Sunday, December 16, 2007

Getting the lead out

I loose track of the number of TV news stories about this or that child's toy recalled for "excessive" or "dangerous" amounts of lead. The toy maker is inevitably Chinese, the effects are always dire, and good luck finding Christmas toys that aren't made in China.
Never is the amount of lead mentioned. Are we talking about 40 percent lead? 1% lead, 1 part per million? one part per billion? Modern chemical analysis equipment is so sensitive that it can detect tiny levels of anything, in anything. Are we talking about a trace amount of lead that might be detected by modern equipment, or are we talking about a thick coat of pure white lead oxide paint? Modern newsies are innumerate, so we never get the real facts of the story, numbers, just the opinions. Opinions are like a**h***s, every one has one.

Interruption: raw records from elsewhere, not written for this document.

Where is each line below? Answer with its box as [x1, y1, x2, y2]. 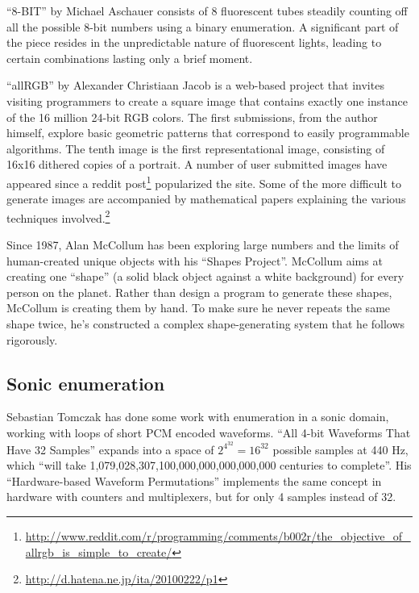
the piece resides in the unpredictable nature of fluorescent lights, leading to [6, 34, 382, 51]
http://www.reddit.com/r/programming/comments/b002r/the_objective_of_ [25, 528, 411, 545]
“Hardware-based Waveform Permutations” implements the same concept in [6, 472, 382, 489]
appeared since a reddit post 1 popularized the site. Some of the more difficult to [6, 172, 402, 191]
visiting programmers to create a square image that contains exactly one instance [6, 92, 408, 109]
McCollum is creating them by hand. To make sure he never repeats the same [6, 299, 391, 316]
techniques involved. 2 [6, 207, 110, 226]
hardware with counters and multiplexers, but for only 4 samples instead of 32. [6, 488, 396, 505]
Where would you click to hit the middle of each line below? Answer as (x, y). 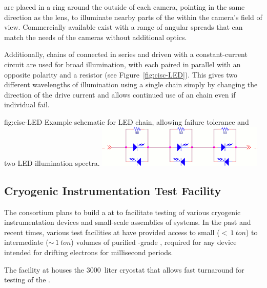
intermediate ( (26, 242)
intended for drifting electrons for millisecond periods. (89, 252)
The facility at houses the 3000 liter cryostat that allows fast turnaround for (124, 269)
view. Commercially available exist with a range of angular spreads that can (124, 27)
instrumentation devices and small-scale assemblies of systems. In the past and (128, 222)
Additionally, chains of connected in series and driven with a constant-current (126, 54)
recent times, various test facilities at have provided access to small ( (112, 232)
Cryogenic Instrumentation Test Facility (113, 190)
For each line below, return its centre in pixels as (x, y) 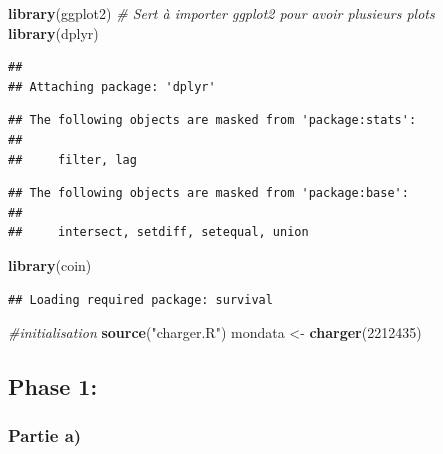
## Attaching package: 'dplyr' (112, 86)
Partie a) (45, 435)
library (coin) (50, 264)
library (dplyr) (53, 32)
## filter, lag (72, 159)
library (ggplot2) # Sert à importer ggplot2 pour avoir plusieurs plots (221, 13)
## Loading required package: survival (140, 299)
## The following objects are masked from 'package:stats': (212, 120)
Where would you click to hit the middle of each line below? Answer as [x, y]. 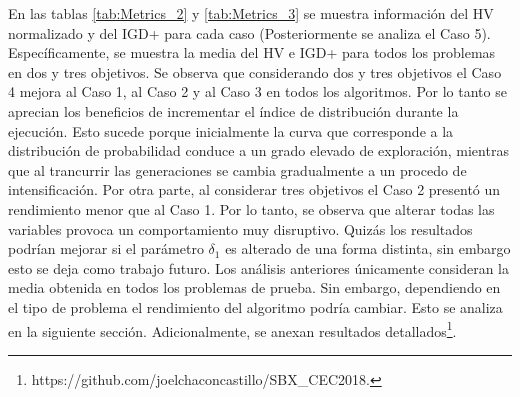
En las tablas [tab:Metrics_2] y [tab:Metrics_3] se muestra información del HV [251, 13]
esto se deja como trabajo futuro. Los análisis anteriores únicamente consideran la [259, 267]
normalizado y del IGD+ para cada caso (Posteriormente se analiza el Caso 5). [249, 32]
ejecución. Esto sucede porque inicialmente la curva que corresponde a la [231, 130]
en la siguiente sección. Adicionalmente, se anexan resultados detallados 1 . [232, 329]
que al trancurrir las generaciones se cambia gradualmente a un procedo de [237, 169]
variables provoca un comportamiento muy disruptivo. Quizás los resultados [240, 228]
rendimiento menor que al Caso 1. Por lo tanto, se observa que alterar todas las [251, 208]
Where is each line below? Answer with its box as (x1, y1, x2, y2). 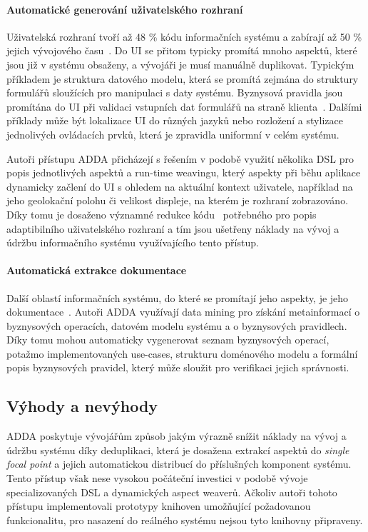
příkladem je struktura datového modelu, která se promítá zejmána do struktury (6, 71, 359, 86)
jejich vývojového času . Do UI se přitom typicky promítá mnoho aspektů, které (6, 43, 357, 58)
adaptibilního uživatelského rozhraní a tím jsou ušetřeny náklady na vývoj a (6, 221, 339, 236)
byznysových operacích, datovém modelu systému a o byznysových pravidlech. (6, 318, 347, 333)
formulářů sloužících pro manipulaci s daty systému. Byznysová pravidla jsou (6, 85, 343, 100)
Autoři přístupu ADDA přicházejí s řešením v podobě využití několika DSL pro (6, 151, 354, 166)
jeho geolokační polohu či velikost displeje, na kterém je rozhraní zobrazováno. (6, 193, 349, 208)
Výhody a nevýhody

Latest lead story, this morning, reports Christmas lights with the bulbs soldered together with standard 60-40 tin-lead solder. The precautions recommended over the radio were more appropriate for handling plutonium or beryllium. To be hazardous the child would have to remove the light bulbs, put them in the mouth, and suck on the soldered tip for about a month. All without breaking the glass bulb, sharp fragments of which will cut. Somehow I don't worry about children sucking on light bulbs as a hazard. Surely the most ignorant parent would not allow their kids to chew on light bulbs.
How much of the lead in toys furore is really safety related and how much is anti Chinese imports related?
Especially as metallic lead isn't terribly dangerous, so long as you don't eat it. According to the MSDS lead is not terribly reactive with anything. Half the water pipes in the US are copper tubing soldered together with 50-50 tin lead solder. The water in the pipes doesn't dissolve out enough lead to matter. We survived 50 years of gasoline spiked with tetra ethyl lead. The major hazard connected with lead was the use of white lead as a pigment in house paint. The paint would peels and small children would eat the chips cause the lead dioxide tasted sweet. White paint was converted over to titanium dioxide in the 1960's.